Она обернулась. Инерция занятости так ясно выражалась в наклоне её корпуса, в положении рук, в озабоченности лица. Но тут же с неизменным ко всем вниманием она и задержалась.

— Да?…

И не добавила «Костоглотов». Только в третьем лице, врачам и сёстрам, она теперь называла его так. А прямо — никак.

— Вера Корнильевна, у меня к вам просьба большая… Вы не можете Мите сказать, что я точно завтра выписываюсь?

— А зачем?

— Очень нужно. Видите, мне завтра же вечером надо уехать, а для этого…

— Лева, ладно, ты иди! Я сейчас тоже приду. И Лев Леонидович пошёл, покачиваясь и сутулясь, с руками, упёртыми в передние карманы халата, и со спиной, распирающей завязки. А Вера Корнильевна сказала Олегу:

— Зайдёмте ко мне.

И пошла перед ним. Лёгкая. Легко-сочленённая.

Она завела его в аппаратную, где когда-то он так долго препирался с Донцовой. И за тот же плохо строганный стол села, и ему показала туда же. Но он остался стоять.

А больше — никого не было в комнате.
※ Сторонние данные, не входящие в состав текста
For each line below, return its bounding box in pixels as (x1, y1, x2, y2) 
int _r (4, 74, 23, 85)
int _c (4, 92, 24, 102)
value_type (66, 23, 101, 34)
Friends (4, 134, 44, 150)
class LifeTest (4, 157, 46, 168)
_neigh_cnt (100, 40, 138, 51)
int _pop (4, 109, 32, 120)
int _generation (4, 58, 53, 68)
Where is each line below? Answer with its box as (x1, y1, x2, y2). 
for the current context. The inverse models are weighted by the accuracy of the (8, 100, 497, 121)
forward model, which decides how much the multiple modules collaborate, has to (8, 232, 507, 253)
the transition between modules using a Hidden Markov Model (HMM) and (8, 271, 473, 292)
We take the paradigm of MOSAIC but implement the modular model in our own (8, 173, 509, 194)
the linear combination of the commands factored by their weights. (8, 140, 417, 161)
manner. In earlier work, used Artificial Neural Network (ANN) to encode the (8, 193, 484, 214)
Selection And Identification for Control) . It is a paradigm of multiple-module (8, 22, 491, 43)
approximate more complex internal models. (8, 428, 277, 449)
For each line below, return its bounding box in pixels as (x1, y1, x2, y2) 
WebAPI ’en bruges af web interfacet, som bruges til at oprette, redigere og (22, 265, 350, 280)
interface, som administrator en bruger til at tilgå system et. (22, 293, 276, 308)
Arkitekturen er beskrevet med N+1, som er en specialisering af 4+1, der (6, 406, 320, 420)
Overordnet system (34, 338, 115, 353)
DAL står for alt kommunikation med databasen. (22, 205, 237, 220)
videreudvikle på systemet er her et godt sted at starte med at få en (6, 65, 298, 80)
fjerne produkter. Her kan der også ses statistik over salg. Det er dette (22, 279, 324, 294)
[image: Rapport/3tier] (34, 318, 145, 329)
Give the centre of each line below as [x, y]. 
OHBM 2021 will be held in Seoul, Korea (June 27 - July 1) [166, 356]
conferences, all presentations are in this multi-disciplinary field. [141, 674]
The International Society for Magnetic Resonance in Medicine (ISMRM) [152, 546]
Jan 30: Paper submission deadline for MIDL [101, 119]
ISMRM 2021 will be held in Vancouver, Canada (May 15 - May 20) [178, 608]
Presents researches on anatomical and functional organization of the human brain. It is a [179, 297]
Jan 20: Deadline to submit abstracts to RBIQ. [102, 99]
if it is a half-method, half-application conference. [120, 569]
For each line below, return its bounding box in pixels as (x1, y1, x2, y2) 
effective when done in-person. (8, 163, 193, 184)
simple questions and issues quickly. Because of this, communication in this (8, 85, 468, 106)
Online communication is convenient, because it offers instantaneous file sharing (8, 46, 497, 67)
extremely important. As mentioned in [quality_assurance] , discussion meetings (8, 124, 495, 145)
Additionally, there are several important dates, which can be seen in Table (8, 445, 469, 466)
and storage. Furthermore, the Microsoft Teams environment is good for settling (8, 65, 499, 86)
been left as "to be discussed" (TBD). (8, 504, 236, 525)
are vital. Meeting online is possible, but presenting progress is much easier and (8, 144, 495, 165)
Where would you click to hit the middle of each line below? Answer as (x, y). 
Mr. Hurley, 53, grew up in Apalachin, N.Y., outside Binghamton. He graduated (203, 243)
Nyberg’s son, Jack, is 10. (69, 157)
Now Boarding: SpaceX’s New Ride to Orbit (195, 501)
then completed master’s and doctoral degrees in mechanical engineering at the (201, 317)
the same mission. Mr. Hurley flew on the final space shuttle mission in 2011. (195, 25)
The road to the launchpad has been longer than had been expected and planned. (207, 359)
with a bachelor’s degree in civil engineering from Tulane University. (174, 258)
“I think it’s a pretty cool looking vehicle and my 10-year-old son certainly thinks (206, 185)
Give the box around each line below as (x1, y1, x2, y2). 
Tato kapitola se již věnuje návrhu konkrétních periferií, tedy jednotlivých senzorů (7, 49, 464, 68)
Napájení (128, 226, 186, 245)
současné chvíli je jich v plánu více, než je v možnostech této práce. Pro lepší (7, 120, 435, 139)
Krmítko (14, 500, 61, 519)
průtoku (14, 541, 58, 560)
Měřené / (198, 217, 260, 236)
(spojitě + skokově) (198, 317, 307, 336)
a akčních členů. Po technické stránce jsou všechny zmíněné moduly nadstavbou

Проходило солнце сюда наклонным золотым столбом с пляшущими пылинками, и ещё отражалось от никелированных частей аппаратов. Было ярко, хоть жмурься, и весело.

— А если я вас завтра не успею выписать? Вы знаете, ведь надо писать эпикриз.

Он не мог понять: она совершенно служебно говорила или немножко с плутоватостью.

— Ипи-что?

— Эпикриз — это вывод изо всего лечения. Пока не готов эпикриз — выписывать нельзя.

Сколько громоздилось дел на этих маленьких плечах! — везде её ждали и звали, а тут ещё он оторвал, а тут ещё писать эпикриз.